Let's see the wind energy profile for all countries on the last day and on the last month of the last year.

In [None]:
coun["Hour"] = t
coun.set_index("Hour", inplace = True, )
coun['2015-12-31'].plot()
plt.legend(bbox_to_anchor=(1.05, 1), loc=2, ncol = 2,  borderaxespad=0.)

In [None]:
coun['2015-12'].plot()
plt.legend(bbox_to_anchor=(1.05, 1), loc=2, ncol = 2,  borderaxespad=0.)

## per Day

The lines are all over the place but you can clearly see a pattern.

In [None]:
coun['Day']=coun.index.map(lambda x: x.strftime('%Y-%m-%d'))
c_group_day = coun.groupby('Day').mean()
c_group_day.plot()
plt.legend(bbox_to_anchor=(1.05, 1), loc=2, ncol = 2,  borderaxespad=0.)

Cyprus has always null values for Wind Energy Potential and it becomes very evident in this picture

## per Month

In [None]:
coun['Month']=coun.index.map(lambda x: x.strftime('%Y-%m'))
coun['Month_only']=coun.index.map(lambda x: x.strftime('%m'))
c_group_month = coun.groupby('Month').mean()
c_group_month.plot()
plt.legend(bbox_to_anchor=(1.05, 1), loc=2, ncol = 2,  borderaxespad=0.)

## per Year

In [None]:
coun['Year']=coun.index.map(lambda x: x.strftime('%Y'))
c_group_year = coun.groupby('Year').mean()
c_group_year.plot()
plt.legend(bbox_to_anchor=(1.05, 1), loc=2, ncol = 2,  borderaxespad=0.)

# Zooming in on Portugal

Let's start by seeing how Portugal has been doing in the wind energy sector in this 30 year time period.

In [None]:
pt_heatmap = coun.pivot_table(index = 'Month_only', columns = 'Year', values = 'PT')
pt_heatmap.sortlevel(level = 0, ascending = True, inplace = True)
sns.heatmap(pt_heatmap, vmin = 0.09, vmax = 0.29, cmap = 'inferno', linewidth = 0.5)

In [None]:
sns.clustermap(pt_heatmap, cmap = 'inferno', standard_scale = 1)

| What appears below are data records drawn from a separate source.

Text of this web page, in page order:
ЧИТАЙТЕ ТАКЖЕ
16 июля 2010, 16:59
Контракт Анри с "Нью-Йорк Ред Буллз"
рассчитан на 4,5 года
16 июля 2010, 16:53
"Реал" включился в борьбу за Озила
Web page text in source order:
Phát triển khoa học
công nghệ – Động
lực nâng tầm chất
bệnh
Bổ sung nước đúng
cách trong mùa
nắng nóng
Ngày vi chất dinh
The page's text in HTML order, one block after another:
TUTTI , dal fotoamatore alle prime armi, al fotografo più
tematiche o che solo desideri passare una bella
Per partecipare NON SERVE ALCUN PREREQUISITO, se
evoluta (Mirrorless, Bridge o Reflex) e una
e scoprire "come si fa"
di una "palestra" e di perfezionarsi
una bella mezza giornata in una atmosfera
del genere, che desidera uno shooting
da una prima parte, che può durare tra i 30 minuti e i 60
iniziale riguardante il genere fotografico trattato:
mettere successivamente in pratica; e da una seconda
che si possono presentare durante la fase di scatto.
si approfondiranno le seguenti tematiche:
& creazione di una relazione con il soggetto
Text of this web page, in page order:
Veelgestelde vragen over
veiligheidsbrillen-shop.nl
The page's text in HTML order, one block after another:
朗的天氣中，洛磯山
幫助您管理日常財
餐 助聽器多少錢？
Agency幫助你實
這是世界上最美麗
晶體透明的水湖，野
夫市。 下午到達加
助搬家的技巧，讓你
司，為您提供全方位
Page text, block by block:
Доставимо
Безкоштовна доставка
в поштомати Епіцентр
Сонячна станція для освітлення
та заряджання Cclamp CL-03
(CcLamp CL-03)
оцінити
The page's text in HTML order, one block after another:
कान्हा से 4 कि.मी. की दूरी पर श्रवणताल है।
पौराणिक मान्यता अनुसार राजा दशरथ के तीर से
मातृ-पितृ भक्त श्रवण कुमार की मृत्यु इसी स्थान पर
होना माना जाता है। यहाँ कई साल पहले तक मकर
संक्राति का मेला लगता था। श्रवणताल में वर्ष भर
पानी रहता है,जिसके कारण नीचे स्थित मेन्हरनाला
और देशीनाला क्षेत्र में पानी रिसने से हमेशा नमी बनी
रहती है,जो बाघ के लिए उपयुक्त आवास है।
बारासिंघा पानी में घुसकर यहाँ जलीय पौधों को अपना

It's very curious to observe that the best wind energy potential values also coincide with the months deemed more lucrative for solar energy production, that is, the best values range from April to September (~ Spring ~ Summer) and lower values from October to February (~ Autumn ~ Winter). There was a significant sequence of years where March was also very productive for the wind-powered energy sector.

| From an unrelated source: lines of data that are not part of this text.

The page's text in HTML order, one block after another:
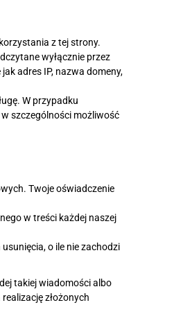
z tej strony.
wyłącznie przez
adres IP, nazwa domeny,
W przypadku
szczególności możliwość
Twoje oświadczenie
w treści każdej naszej
o ile nie zachodzi
takiej wiadomości albo
złożonych
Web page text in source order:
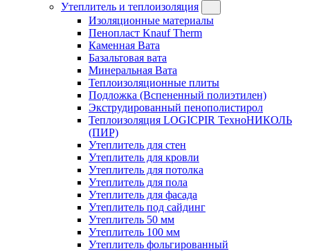
Утеплитель и теплоизоляция
Изоляционные материалы
Пенопласт Knauf Therm
Каменная Вата
Базальтовая вата
Минеральная Вата
Теплоизоляционные плиты
Подложка (Вспененный полиэтилен)
Экструдированный пенополистирол
Теплоизоляция LOGICPIR ТехноНИКОЛЬ
(ПИР)
Утеплитель для стен
Утеплитель для кровли
Утеплитель для потолка
Утеплитель для пола
Утеплитель для фасада
Утеплитель под сайдинг
Утеплитель 50 мм
Утеплитель 100 мм
Утеплитель фольгированный
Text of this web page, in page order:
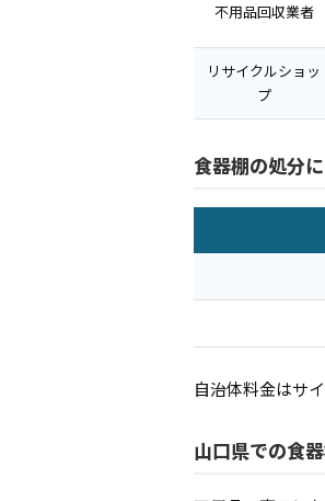
不用品回収業者
リサイクルショッ
プ
食器棚の処分
自治体料金はサ
山口県での食
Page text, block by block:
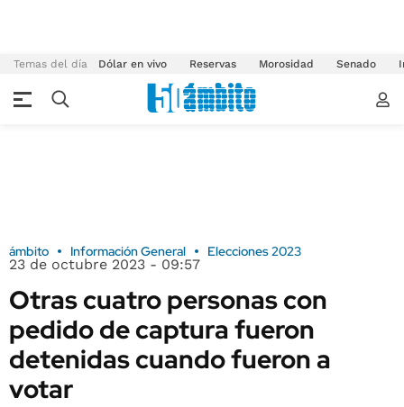
Temas del día Dólar en vivo Reservas Morosidad Senado
ámbito Información General Elecciones 2023
23 de octubre 2023 - 09:57
Otras cuatro personas con
pedido de captura fueron
detenidas cuando fueron a
votar
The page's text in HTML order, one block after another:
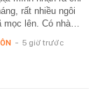
rất nhiều ngôi
mọc lên. Có nhà…
- 5 giờ trước
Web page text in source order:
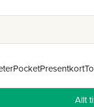
PocketPresentkort
Allt
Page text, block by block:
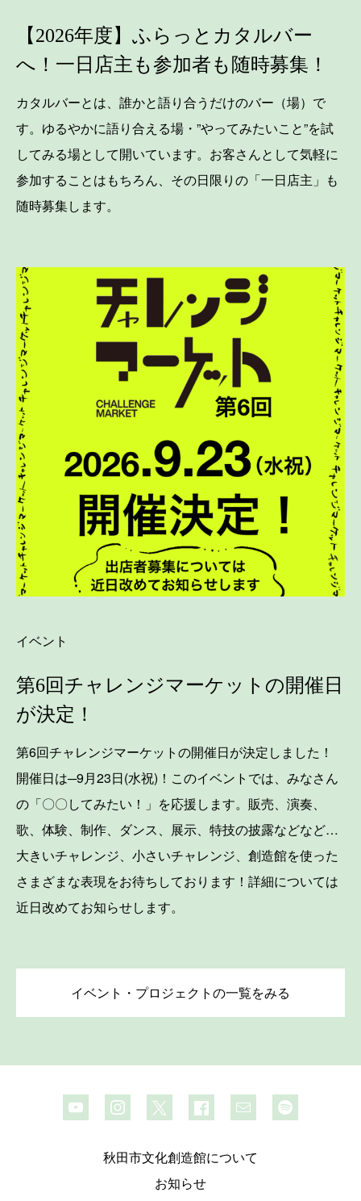
【2026年度】ふらっとカタルバー
へ！一日店主も参加者も随時募集！
カタルバーとは、誰かと語り合うだけのバー（場）で
す。ゆるやかに語り合える場・”やってみたいこと”を試
してみる場として開いています。お客さんとして気軽に
参加することはもちろん、その日限りの「一日店主」も
随時募集します。
イベント
第6回チャレンジマーケットの開催日
が決定！
第6回チャレンジマーケットの開催日が決定しました！
開催日は─9月23日(水祝)！このイベントでは、みなさん
の「〇〇してみたい！」を応援します。販売、演奏、
歌、体験、制作、ダンス、展示、特技の披露などなど…
大きいチャレンジ、小さいチャレンジ、創造館を使った
さまざまな表現をお待ちしております！詳細については
近日改めてお知らせします。
イベント・プロジェクトの一覧をみる
秋田市文化創造館について
お知らせ
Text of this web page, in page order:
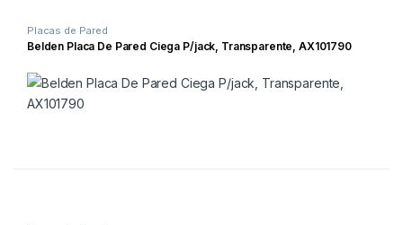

## Let's look at it from a time-series perspective

In [None]:
pt_ts = coun.filter(['Month','Year','PT'], axis = 1)
pt_ts.plot()

In [None]:
pt_ts_m = pt_ts.groupby('Month').mean()
pt_ts_m.plot()

In [None]:
pt_ts_y = pt_ts.groupby('Year').mean()
pt_ts_y.plot()

## Testing some predictions 

Let's see if we can develop a RNN model to predict the next hour's wind energy potential value, considering a rolling window of 24h.

It will be only considered the last month of the last year for better visualization (country - PT).

In [None]:
pt_nn = coun.filter(['Hour', 'PT'], axis = 1)

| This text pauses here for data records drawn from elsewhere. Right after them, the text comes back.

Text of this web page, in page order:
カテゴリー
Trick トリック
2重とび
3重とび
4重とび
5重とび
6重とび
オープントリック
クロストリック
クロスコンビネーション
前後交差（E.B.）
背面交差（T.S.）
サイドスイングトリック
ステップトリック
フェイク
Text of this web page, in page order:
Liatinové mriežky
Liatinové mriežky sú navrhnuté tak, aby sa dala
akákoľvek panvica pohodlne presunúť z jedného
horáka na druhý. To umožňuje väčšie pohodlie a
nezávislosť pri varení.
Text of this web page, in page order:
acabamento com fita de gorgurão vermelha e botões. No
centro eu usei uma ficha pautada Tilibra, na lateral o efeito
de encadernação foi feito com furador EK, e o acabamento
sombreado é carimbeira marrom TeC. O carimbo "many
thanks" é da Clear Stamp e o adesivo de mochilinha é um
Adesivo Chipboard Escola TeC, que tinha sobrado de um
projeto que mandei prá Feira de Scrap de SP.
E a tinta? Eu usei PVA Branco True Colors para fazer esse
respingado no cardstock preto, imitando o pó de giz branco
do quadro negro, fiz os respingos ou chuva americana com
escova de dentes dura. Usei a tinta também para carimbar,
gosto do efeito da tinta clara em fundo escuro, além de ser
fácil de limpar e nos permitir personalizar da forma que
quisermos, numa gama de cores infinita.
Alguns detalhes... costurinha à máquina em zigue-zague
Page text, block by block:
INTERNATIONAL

pt_nn = pt_nn.reset_index()
pt_nn['Hour'] = pd.to_datetime(pt_nn['Hour'])

start = pd.Timestamp('2015-12-01')
split = pd.Timestamp('2015-12-22')
pt_nn = pt_nn[pt_nn['Hour']>=start]

pt_nn = pt_nn.set_index('Hour')

pt_nn.plot()

In [None]:
train = pt_nn.loc[:split, ['PT']]
test = pt_nn.loc[split:, ['PT']]
tr_pl = train
te_pl = test
ax = tr_pl.plot()
te_pl.plot(ax=ax)

So our train set is in blue, up to the 22nd December, and our test set is from then onwards (green).

In [None]:
from sklearn.preprocessing import StandardScaler

sc = StandardScaler()
train_sc = sc.fit_transform(train)
test_sc = sc.transform(test)

X_train = train_sc[:-1]
y_train = X_train[1:]
X_train = X_train[:-1]            # in order for arrays to have same length

X_test = test_sc[:-1]
y_test = X_test[1:]
X_test = X_test[:-1]

### Rolling Windows

In [None]:
train_df = pd.DataFrame(train_sc, columns = ['PT'], index = train.index )
test_df = pd.DataFrame(test_sc, columns = ['PT'], index = test.index )

In [None]:
for s in range(1, 25):
    train_df['shift {}'.format(s)] = train_df['PT'].shift(s, freq = 'H')
    test_df['shift {}'.format(s)] = test_df['PT'].shift(s, freq = 'H')

train_df.head(3)

Here we can see part of the nice shift the loop caused. Next we trim the dataframe.

In [None]:
X_train = train_df.dropna().drop('PT', axis = 1)
y_train = train_df.dropna()[['PT']]

X_test = test_df.dropna().drop('PT', axis = 1)
y_test = test_df.dropna()[['PT']]
X_train.head(3)

In [None]:
X_train.shape

In [None]:
# to np.array
X_train = X_train.values
y_train = y_train.values

X_test = X_test.values
y_test = y_test.values

### The Predictive Model

In [None]:
# Needs to be re-dimensioned for LSTM layer
X_train_w = X_train.reshape(X_train.shape[0], 1, 24)
X_test_w = X_test.reshape(X_test.shape[0], 1, 24)
X_train_w.shape

In [None]:
from keras.models import Sequential
from keras.layers import Dense, LSTM, Flatten
from keras.optimizers import Adam
from keras.callbacks import EarlyStopping
import keras.backend as K

In [None]:
K.clear_session()

eps = 500
bs = 1

in_sh = (1, 24) 
hidden_1= 12
hidden_2= 12
outputs = 1

model = Sequential()
model.add(LSTM(hidden_1, input_shape = in_sh,))
model.add(Dense(hidden_2, activation ='relu'))
model.add(Dense(outputs))
model.compile(optimizer='adam', loss='mean_squared_error',)
model.summary()

In [None]:
early_stop = EarlyStopping(monitor = 'loss', patience = 1, verbose = 1)

In [None]:
model.fit(X_train_w, y_train, epochs = eps, batch_size = bs, verbose = 1 , callbacks = [early_stop])

In [None]:
y_pred = model.predict(X_test_w)

In [None]:
plt.plot(y_test)
plt.plot(y_pred)

Our Recurrent Neural Network's performance seems quite acceptable.